Exercise material:
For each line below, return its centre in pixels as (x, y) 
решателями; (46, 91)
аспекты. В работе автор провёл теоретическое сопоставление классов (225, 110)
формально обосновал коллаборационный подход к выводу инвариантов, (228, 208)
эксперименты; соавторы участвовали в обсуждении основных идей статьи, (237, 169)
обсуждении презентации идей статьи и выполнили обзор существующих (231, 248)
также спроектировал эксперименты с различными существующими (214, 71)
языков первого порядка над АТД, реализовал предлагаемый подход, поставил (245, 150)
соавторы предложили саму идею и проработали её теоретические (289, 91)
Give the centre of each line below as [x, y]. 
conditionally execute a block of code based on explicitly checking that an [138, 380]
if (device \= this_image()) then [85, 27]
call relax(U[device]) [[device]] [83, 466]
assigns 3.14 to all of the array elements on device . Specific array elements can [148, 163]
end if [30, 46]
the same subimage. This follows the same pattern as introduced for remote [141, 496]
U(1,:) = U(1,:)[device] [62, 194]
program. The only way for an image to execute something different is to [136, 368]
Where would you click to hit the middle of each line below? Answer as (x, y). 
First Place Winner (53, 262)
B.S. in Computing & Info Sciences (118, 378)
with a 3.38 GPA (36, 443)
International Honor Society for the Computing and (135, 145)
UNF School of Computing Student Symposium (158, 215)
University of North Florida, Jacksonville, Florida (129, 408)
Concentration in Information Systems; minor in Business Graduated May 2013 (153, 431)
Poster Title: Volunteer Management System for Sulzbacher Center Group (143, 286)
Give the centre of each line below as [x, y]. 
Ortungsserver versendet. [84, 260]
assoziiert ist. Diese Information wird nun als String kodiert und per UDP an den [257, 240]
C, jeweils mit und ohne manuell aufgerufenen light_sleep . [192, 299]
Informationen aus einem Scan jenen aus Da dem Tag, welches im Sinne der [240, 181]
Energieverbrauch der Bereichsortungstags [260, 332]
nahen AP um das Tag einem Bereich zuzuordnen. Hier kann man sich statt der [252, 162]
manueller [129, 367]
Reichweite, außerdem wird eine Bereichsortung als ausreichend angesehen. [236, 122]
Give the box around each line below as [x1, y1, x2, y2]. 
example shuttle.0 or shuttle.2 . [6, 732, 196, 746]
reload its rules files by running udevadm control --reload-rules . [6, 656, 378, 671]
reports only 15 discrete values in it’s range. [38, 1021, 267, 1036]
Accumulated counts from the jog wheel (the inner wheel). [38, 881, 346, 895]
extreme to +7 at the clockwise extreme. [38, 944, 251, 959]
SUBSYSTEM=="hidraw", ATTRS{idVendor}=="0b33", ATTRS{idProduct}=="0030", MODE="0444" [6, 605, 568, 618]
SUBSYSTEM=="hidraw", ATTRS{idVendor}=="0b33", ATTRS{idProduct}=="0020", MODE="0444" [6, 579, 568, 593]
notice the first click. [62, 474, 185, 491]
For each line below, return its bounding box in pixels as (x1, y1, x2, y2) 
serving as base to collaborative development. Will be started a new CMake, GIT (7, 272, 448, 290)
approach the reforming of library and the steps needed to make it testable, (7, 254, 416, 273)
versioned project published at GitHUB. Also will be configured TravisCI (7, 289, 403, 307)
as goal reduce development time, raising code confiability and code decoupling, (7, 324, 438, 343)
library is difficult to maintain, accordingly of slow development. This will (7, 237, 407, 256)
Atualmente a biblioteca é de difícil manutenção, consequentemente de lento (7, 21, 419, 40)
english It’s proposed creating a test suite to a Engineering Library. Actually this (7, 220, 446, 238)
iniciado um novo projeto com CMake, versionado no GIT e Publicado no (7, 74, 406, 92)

Activity: The entire listing has to be written out again exactly.

Response to this task:
For each line below, return its centre in pixels as (x, y) 
решателями; (46, 91)
аспекты. В работе автор провёл теоретическое сопоставление классов (225, 110)
формально обосновал коллаборационный подход к выводу инвариантов, (228, 208)
эксперименты; соавторы участвовали в обсуждении основных идей статьи, (237, 169)
обсуждении презентации идей статьи и выполнили обзор существующих (231, 248)
также спроектировал эксперименты с различными существующими (214, 71)
языков первого порядка над АТД, реализовал предлагаемый подход, поставил (245, 150)
соавторы предложили саму идею и проработали её теоретические (289, 91)
Give the centre of each line below as [x, y]. 
conditionally execute a block of code based on explicitly checking that an [138, 380]
if (device \= this_image()) then [85, 27]
call relax(U[device]) [[device]] [83, 466]
assigns 3.14 to all of the array elements on device . Specific array elements can [148, 163]
end if [30, 46]
the same subimage. This follows the same pattern as introduced for remote [141, 496]
U(1,:) = U(1,:)[device] [62, 194]
program. The only way for an image to execute something different is to [136, 368]
Where would you click to hit the middle of each line below? Answer as (x, y). 
First Place Winner (53, 262)
B.S. in Computing & Info Sciences (118, 378)
with a 3.38 GPA (36, 443)
International Honor Society for the Computing and (135, 145)
UNF School of Computing Student Symposium (158, 215)
University of North Florida, Jacksonville, Florida (129, 408)
Concentration in Information Systems; minor in Business Graduated May 2013 (153, 431)
Poster Title: Volunteer Management System for Sulzbacher Center Group (143, 286)
Give the centre of each line below as [x, y]. 
Ortungsserver versendet. [84, 260]
assoziiert ist. Diese Information wird nun als String kodiert und per UDP an den [257, 240]
C, jeweils mit und ohne manuell aufgerufenen light_sleep . [192, 299]
Informationen aus einem Scan jenen aus Da dem Tag, welches im Sinne der [240, 181]
Energieverbrauch der Bereichsortungstags [260, 332]
nahen AP um das Tag einem Bereich zuzuordnen. Hier kann man sich statt der [252, 162]
manueller [129, 367]
Reichweite, außerdem wird eine Bereichsortung als ausreichend angesehen. [236, 122]
Give the box around each line below as [x1, y1, x2, y2]. 
example shuttle.0 or shuttle.2 . [6, 732, 196, 746]
reload its rules files by running udevadm control --reload-rules . [6, 656, 378, 671]
reports only 15 discrete values in it’s range. [38, 1021, 267, 1036]
Accumulated counts from the jog wheel (the inner wheel). [38, 881, 346, 895]
extreme to +7 at the clockwise extreme. [38, 944, 251, 959]
SUBSYSTEM=="hidraw", ATTRS{idVendor}=="0b33", ATTRS{idProduct}=="0030", MODE="0444" [6, 605, 568, 618]
SUBSYSTEM=="hidraw", ATTRS{idVendor}=="0b33", ATTRS{idProduct}=="0020", MODE="0444" [6, 579, 568, 593]
notice the first click. [62, 474, 185, 491]
For each line below, return its bounding box in pixels as (x1, y1, x2, y2) 
serving as base to collaborative development. Will be started a new CMake, GIT (7, 272, 448, 290)
approach the reforming of library and the steps needed to make it testable, (7, 254, 416, 273)
versioned project published at GitHUB. Also will be configured TravisCI (7, 289, 403, 307)
as goal reduce development time, raising code confiability and code decoupling, (7, 324, 438, 343)
library is difficult to maintain, accordingly of slow development. This will (7, 237, 407, 256)
Atualmente a biblioteca é de difícil manutenção, consequentemente de lento (7, 21, 419, 40)
english It’s proposed creating a test suite to a Engineering Library. Actually this (7, 220, 446, 238)
iniciado um novo projeto com CMake, versionado no GIT e Publicado no (7, 74, 406, 92)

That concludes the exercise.